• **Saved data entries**
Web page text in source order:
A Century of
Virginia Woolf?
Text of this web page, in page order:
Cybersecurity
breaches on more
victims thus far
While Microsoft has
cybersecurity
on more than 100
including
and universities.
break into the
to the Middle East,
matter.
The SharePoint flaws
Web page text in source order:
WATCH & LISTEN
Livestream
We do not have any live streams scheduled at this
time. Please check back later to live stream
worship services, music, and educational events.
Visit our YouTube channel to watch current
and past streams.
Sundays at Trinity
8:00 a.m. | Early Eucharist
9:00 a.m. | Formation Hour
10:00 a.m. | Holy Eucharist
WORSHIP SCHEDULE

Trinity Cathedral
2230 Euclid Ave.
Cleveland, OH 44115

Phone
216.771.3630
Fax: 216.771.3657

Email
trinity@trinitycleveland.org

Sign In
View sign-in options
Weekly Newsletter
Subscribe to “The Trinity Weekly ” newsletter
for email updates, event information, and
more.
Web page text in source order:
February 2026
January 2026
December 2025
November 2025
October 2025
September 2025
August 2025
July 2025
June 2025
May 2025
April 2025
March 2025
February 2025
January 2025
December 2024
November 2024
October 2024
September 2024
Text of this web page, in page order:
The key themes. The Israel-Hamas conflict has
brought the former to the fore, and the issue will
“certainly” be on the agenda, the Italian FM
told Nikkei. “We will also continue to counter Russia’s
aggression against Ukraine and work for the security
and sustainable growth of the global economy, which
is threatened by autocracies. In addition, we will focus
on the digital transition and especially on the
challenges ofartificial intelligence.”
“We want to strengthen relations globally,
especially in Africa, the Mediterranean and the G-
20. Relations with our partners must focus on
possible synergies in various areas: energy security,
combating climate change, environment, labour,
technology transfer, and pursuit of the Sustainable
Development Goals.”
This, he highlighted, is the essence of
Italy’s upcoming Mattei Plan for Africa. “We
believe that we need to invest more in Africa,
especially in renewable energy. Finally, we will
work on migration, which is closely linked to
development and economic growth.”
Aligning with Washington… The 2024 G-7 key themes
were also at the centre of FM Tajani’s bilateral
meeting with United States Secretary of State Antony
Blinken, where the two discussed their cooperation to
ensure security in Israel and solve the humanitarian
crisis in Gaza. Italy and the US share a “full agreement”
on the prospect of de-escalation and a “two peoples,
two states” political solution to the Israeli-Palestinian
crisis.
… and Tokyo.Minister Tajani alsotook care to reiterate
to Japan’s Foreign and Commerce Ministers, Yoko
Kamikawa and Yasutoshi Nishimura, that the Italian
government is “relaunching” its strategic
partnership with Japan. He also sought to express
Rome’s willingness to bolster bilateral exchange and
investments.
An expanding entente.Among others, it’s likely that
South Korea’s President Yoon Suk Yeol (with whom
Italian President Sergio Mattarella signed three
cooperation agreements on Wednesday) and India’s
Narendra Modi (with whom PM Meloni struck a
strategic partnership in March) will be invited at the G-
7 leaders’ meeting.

• **WORK REQUIRED**
Print the lines of the entries, exactly, from the one containing "especially in renewable" down to the final line, and leave out all the others.

• **COMPLETED EXERCISE**
especially in renewable energy. Finally, we will
work on migration, which is closely linked to
development and economic growth.”
Aligning with Washington… The 2024 G-7 key themes
were also at the centre of FM Tajani’s bilateral
meeting with United States Secretary of State Antony
Blinken, where the two discussed their cooperation to
ensure security in Israel and solve the humanitarian
crisis in Gaza. Italy and the US share a “full agreement”
on the prospect of de-escalation and a “two peoples,
two states” political solution to the Israeli-Palestinian
crisis.
… and Tokyo.Minister Tajani alsotook care to reiterate
to Japan’s Foreign and Commerce Ministers, Yoko
Kamikawa and Yasutoshi Nishimura, that the Italian
government is “relaunching” its strategic
partnership with Japan. He also sought to express
Rome’s willingness to bolster bilateral exchange and
investments.
An expanding entente.Among others, it’s likely that
South Korea’s President Yoon Suk Yeol (with whom
Italian President Sergio Mattarella signed three
cooperation agreements on Wednesday) and India’s
Narendra Modi (with whom PM Meloni struck a
strategic partnership in March) will be invited at the G-
7 leaders’ meeting.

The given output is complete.